Big companies like Western and Terminix dominate the pest-control industry. But increasingly, scrappy smaller companies swoop in, scoop their clients. Armando Cosio’s two-man company, La Cucaracha, had just underbid Western and won a massive pigeon job at the main post office. In appearance Cosio made me think of a large, gloomy Atlas who’d just about had it from carrying the weight of the world on his shoulders. At the post office, hundreds of pigeons were roosting on the open rafters, crapping all over the mail. The thing to do with the birds, said one of Cosio’s friends, also a self-employed exterminator, after you’ve de-pigeoned a building, is to haul them up to the mountains, kick back with a six-pack of beer and set them free at the rate of one pigeon per hour. Cosio and his brother and son wrangled the pigeons by netting them or trapping them in cages. Cosio’s teenage son had the brilliant idea of going in at night when the pigeons were sleeping. They picked them up one by one and stuffed them by hand into cages. Not knowing what to do with the first 80 captured birds, Cosio figured the humane course of action would be to set them free. The problem with that — aside from its being illegal — was that these were homing pigeons. The problem with his buddy’s dubious mountain-release idea — aside from its being insane — is that it entailed over 80 hours of bird time, and no one, exterminator or not, should have to sit that long alone on a mountain with a truckload of anxious pigeons.

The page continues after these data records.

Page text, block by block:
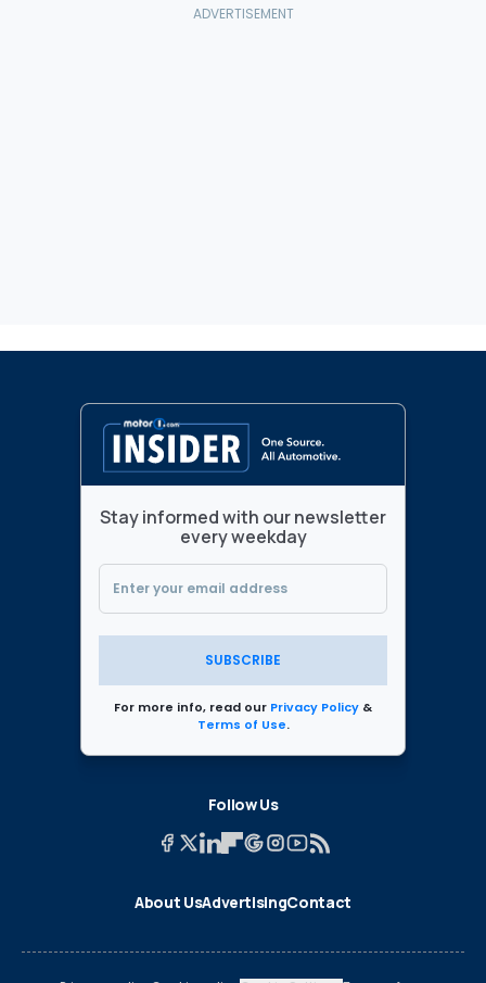
Stay informed with our newsletter
every weekday
SUBSCRIBE
For more info, read our Privacy Policy &
Terms of Use.
Follow Us
About UsAdvertisingContact

Eventually, Cosio took the birds to a pet shop, where a sympathetic owner bought them for a buck apiece. And eventually, predictably, around the 100th pigeon, the pet-shop owner refused to take any more. “Armando,” he cried, “I can’t buy them all!”
The Handbook of Pest Control — the official tome all licensed exterminators regard as the bible — explains that the pigeons should be euthanized. “Only,” Cosio sighed gravely, “they never tell you how.” He was extra-grave that day because someone, possibly another exterminator, had stolen his truck with the grinning La Cucaracha rat logo Cosio had drawn himself, poisons, traps and all. The extra birds, which he’d been taking home, were piling up in a cage in his back yard. He’d heard of hunting clubs that would buy the birds to use for “dog training,” but calling around, he found none. In the end, after arguing with co-workers about who was going to have to do it, Cosio chopped the pigeons’ heads off with a knife.
The chopping he learned from observing the workers at a poultry slaughterhouse in Chinatown, one of his pest-control clients. A guy showed him how to slit across a chicken’s neck, toss it into a huge plastic trash can with other half-dead chickens and let it bleed out. Chickens, pigeons. Pigeons, chickens. Slit. Toss. Repeat. But this resulted in far too much squawking and flapping. So, with a remaining few, he wrung their necks with a swift grab, clench and twist. Instant death. Minimal flapping. It made Cosio sad to kill the birds —in his own back yard, no less —but it had to be done. It was his job.